• _The problem_
Please repeat the records beneath this task exactly as they appear, but skip the images.

(Data extracted from a collection)

────────────────────────────────────────

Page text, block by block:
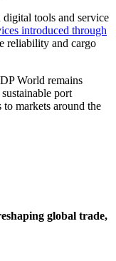
tools and service
introduced through
reliability and cargo
World remains
port
to markets around the
global trade,
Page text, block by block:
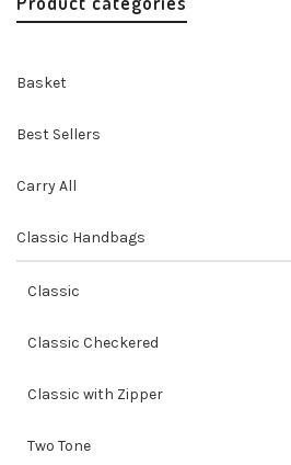
Basket
Best Sellers
Carry All
Classic Handbags
Classic
Classic Checkered
Classic with Zipper
Two Tone
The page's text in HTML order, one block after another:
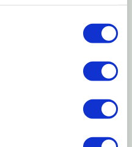
pigs
pet's teeth healthy
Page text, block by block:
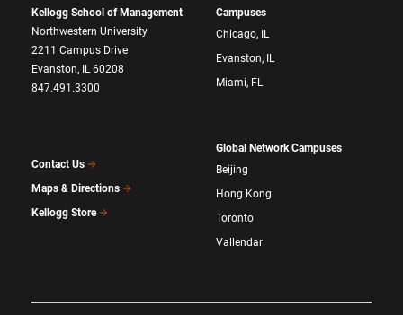
Kellogg School of Management
Northwestern University
2211 Campus Drive
Evanston, IL 60208
847.491.3300
Contact Us
Maps & Directions
Kellogg Store
Campuses
Chicago, IL
Evanston, IL
Miami, FL
Global Network Campuses
Beijing
Hong Kong
Toronto
Vallendar
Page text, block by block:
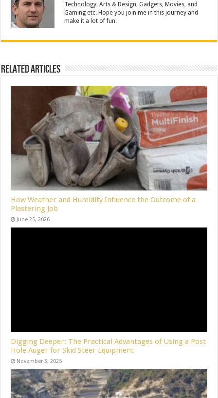
Technology, Arts & Design, Gadgets, Movies, and
Gaming etc. Hope you join me in this journey and
make it a lot of fun.
Related Articles
How Weather and Humidity Influence the Outcome of a
Plastering Job
June 25, 2026
Digging Deeper: The Practical Advantages of Using a Post
Hole Auger for Skid Steer Equipment
November 3, 2025
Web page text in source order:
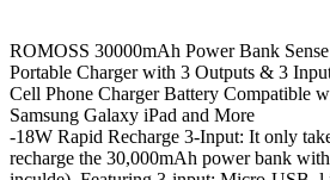
ROMOSS 30000mAh Power Bank
Portable Charger with 3 Outputs & 3
Cell Phone Charger Battery Compatible
Samsung Galaxy iPad and More
-18W Rapid Recharge 3-Input: It only
recharge the 30,000mAh power bank
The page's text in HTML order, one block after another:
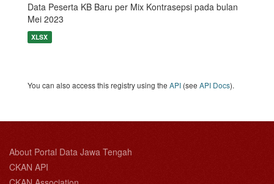
Data Peserta KB Baru per Mix Kontrasepsi pada bulan
Mei 2023
XLSX
You can also access this registry using the API (see API Docs).
About Portal Data Jawa Tengah
CKAN API
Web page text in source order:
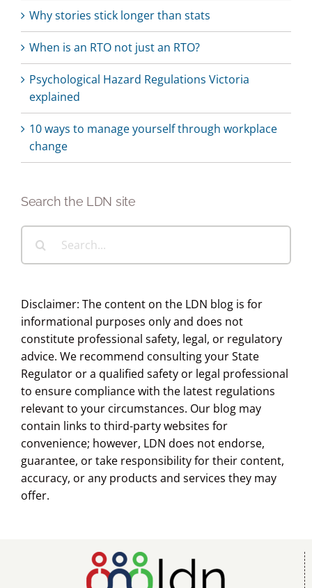
Why stories stick longer than stats
When is an RTO not just an RTO?
Psychological Hazard Regulations Victoria
explained
10 ways to manage yourself through workplace
change
Search the LDN site
Search
for:
Disclaimer: The content on the LDN blog is for
informational purposes only and does not
constitute professional safety, legal, or regulatory
advice. We recommend consulting your State
Regulator or a qualified safety or legal professional
to ensure compliance with the latest regulations
relevant to your circumstances. Our blog may
contain links to third-party websites for
convenience; however, LDN does not endorse,
guarantee, or take responsibility for their content,
accuracy, or any products and services they may
offer.
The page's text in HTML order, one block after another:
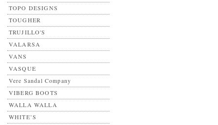
TOPO DESIGNS
TOUGHER
TRUJILLO'S
VALARSA
VANS
VASQUE
Vere Sandal Company
VIBERG BOOTS
WALLA WALLA
WHITE’S
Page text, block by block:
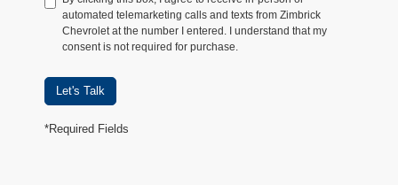
automated telemarketing calls and texts from Zimbrick
Chevrolet at the number I entered. I understand that my
consent is not required for purchase.
Let's Talk
*Required Fields

────────────────────────────────────────

• _Written response_
Page text, block by block:
tools and service
introduced through
reliability and cargo
World remains
port
to markets around the
global trade,
Page text, block by block:
Basket
Best Sellers
Carry All
Classic Handbags
Classic
Classic Checkered
Classic with Zipper
Two Tone
The page's text in HTML order, one block after another:
pigs
pet's teeth healthy
Page text, block by block:
Kellogg School of Management
Northwestern University
2211 Campus Drive
Evanston, IL 60208
847.491.3300
Contact Us
Maps & Directions
Kellogg Store
Campuses
Chicago, IL
Evanston, IL
Miami, FL
Global Network Campuses
Beijing
Hong Kong
Toronto
Vallendar
Page text, block by block:
Technology, Arts & Design, Gadgets, Movies, and
Gaming etc. Hope you join me in this journey and
make it a lot of fun.
Related Articles
How Weather and Humidity Influence the Outcome of a
Plastering Job
June 25, 2026
Digging Deeper: The Practical Advantages of Using a Post
Hole Auger for Skid Steer Equipment
November 3, 2025
Web page text in source order:
ROMOSS 30000mAh Power Bank
Portable Charger with 3 Outputs & 3
Cell Phone Charger Battery Compatible
Samsung Galaxy iPad and More
-18W Rapid Recharge 3-Input: It only
recharge the 30,000mAh power bank
The page's text in HTML order, one block after another:
Data Peserta KB Baru per Mix Kontrasepsi pada bulan
Mei 2023
XLSX
You can also access this registry using the API (see API Docs).
About Portal Data Jawa Tengah
CKAN API
Web page text in source order:
Why stories stick longer than stats
When is an RTO not just an RTO?
Psychological Hazard Regulations Victoria
explained
10 ways to manage yourself through workplace
change
Search the LDN site
Search
for:
Disclaimer: The content on the LDN blog is for
informational purposes only and does not
constitute professional safety, legal, or regulatory
advice. We recommend consulting your State
Regulator or a qualified safety or legal professional
to ensure compliance with the latest regulations
relevant to your circumstances. Our blog may
contain links to third-party websites for
convenience; however, LDN does not endorse,
guarantee, or take responsibility for their content,
accuracy, or any products and services they may
offer.
The page's text in HTML order, one block after another:
TOPO DESIGNS
TOUGHER
TRUJILLO'S
VALARSA
VANS
VASQUE
Vere Sandal Company
VIBERG BOOTS
WALLA WALLA
WHITE’S
Page text, block by block:
automated telemarketing calls and texts from Zimbrick
Chevrolet at the number I entered. I understand that my
consent is not required for purchase.
Let's Talk
*Required Fields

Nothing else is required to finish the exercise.